Mientras hablaba, el hombre de la Familia Nie sacó una daga y la colocó directamente sobre el cuello de la Dama del Maestro de Secta.
Solo entonces habló la Dama del Maestro de Secta, con voz temblorosa: —Maestro Su, no se preocupe por mí, mátelos… por la venganza de la Secta de Regreso al Cielo, por mi difunto esposo…
—Todos los de la Secta de Regreso al Cielo deben regresar conmigo —dijo Su Yang suavemente.
—Estarás soñando, ¿no? ¿No has visto a cuánta gente de la Secta de Regreso al Cielo tenemos en nuestro poder? Con una sola orden mía, todos ellos morirían aquí, ¿y tú quieres que regresen? —se jactó con insolencia el hombre de la Familia Nie—. Sr. Su, será mejor que piense en su propia situación. ¡Suelte a mi tío ahora o le juro que, con una orden, tantos de nosotros podríamos abalanzarnos sobre usted y ahogarlo con nuestros meados!
Su Yang lo ignoró. Su mano derecha hizo un ademán y una espada larga salió volando de entre la multitud, aterrizando directamente en la mano de Su Yang.
Su Yang sostuvo la espada y suspiró: —¡Parece que hoy una masacre es inevitable!
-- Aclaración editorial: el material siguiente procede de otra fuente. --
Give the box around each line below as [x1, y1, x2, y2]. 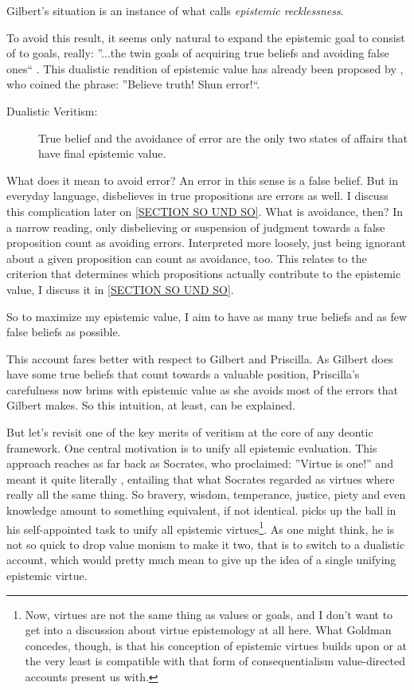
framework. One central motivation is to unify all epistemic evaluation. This [6, 439, 377, 456]
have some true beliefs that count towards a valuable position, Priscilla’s [6, 366, 360, 382]
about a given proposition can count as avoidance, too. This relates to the [6, 249, 367, 266]
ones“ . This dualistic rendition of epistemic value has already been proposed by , [6, 60, 404, 76]
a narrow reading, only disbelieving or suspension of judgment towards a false [6, 218, 385, 235]
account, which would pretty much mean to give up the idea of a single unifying [6, 551, 396, 568]
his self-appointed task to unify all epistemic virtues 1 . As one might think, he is [6, 518, 395, 537]
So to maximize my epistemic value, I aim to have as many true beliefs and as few [6, 308, 408, 324]
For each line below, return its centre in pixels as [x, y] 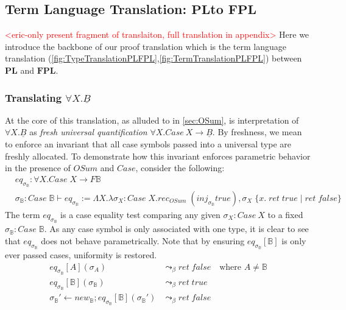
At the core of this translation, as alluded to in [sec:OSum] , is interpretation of [152, 120]
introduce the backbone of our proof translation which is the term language [146, 46]
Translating [34, 97]
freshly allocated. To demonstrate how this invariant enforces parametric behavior [158, 156]
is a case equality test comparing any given [140, 215]
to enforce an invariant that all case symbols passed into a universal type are [148, 143]
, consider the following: [180, 168]
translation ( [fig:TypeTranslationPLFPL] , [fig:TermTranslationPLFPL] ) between [154, 58]
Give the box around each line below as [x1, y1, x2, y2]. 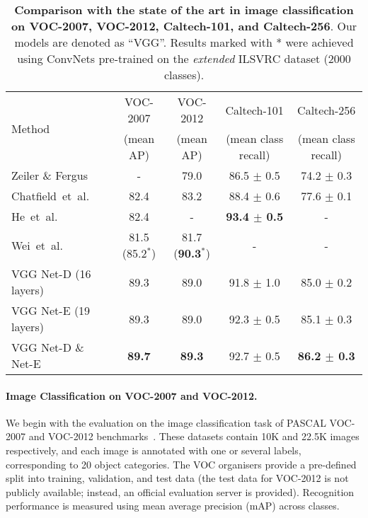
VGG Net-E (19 [11, 302, 91, 318]
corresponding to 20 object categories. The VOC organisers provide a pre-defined [6, 456, 357, 471]
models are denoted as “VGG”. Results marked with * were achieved [14, 34, 354, 50]
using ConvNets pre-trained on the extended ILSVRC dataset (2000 [17, 50, 351, 67]
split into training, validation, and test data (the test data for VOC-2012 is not [6, 471, 349, 485]
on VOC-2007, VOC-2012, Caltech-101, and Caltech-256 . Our [11, 18, 357, 34]
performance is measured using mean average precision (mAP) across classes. [6, 498, 340, 513]
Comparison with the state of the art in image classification [14, 1, 354, 18]
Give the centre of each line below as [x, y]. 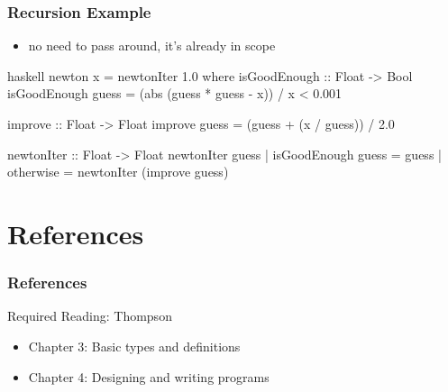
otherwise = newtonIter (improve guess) [118, 172]
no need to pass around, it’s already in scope [152, 46]
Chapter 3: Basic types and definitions [134, 346]
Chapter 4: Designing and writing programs [149, 376]
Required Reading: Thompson [90, 316]
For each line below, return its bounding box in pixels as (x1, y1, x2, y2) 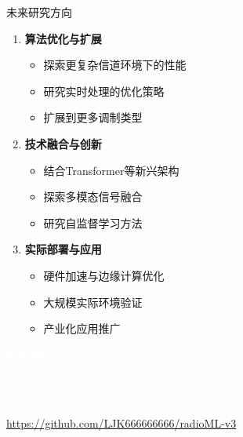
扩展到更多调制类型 (43, 109, 143, 126)
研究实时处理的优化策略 (43, 82, 165, 99)
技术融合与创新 (24, 135, 102, 151)
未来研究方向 (6, 4, 72, 20)
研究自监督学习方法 (43, 214, 143, 231)
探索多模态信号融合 (43, 188, 143, 205)
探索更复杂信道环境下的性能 (43, 56, 187, 73)
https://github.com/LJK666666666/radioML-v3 (6, 414, 237, 431)

Dicho esto, Su Yang dio un toque a la espada larga con el dedo y esta se hizo añicos al instante. Los fragmentos, que se contaban por docenas, salieron disparados como balas certeras, directos hacia quienes estaban junto a la gente de la Secta de Regreso al Cielo.
Aquellas personas ni siquiera tuvieron oportunidad de reaccionar antes de que los fragmentos de la espada les atravesaran el corazón.
Casi simultáneamente, todos cayeron al suelo, sin que quedara ni uno. Ni siquiera en sus últimos momentos de vida comprendieron lo que había sucedido.
La gente de la Secta de Regreso al Cielo se encontró libre de toda amenaza.
La escena se sumió en un silencio sepulcral. Tras un largo rato, el Gran Anciano de la Secta de Regreso al Cielo fue el primero en gritar: —¡Maestro Su, magnífico!